INPUT FOR THIS TASK>
==========

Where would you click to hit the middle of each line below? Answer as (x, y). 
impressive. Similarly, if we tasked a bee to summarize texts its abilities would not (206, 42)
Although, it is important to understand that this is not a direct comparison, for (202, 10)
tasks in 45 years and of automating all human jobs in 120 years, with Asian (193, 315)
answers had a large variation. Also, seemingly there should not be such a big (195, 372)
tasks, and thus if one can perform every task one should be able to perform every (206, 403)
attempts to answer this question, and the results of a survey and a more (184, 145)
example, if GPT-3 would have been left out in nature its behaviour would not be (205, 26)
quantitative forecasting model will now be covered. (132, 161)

==========

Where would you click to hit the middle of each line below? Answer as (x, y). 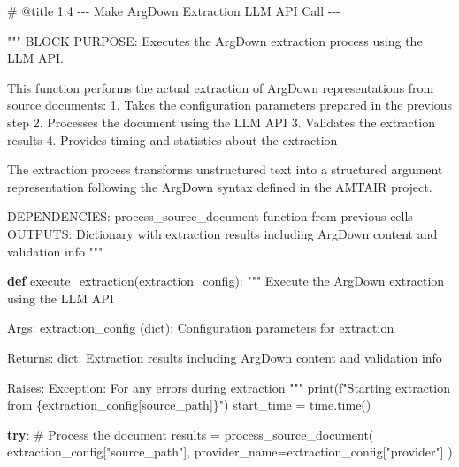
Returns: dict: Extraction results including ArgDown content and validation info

==========

TO DO> For each line above that contains "tasks", make a copy.

RESULT FOR THIS EXERCISE>
tasks in 45 years and of automating all human jobs in 120 years, with Asian (193, 315)
tasks, and thus if one can perform every task one should be able to perform every (206, 403)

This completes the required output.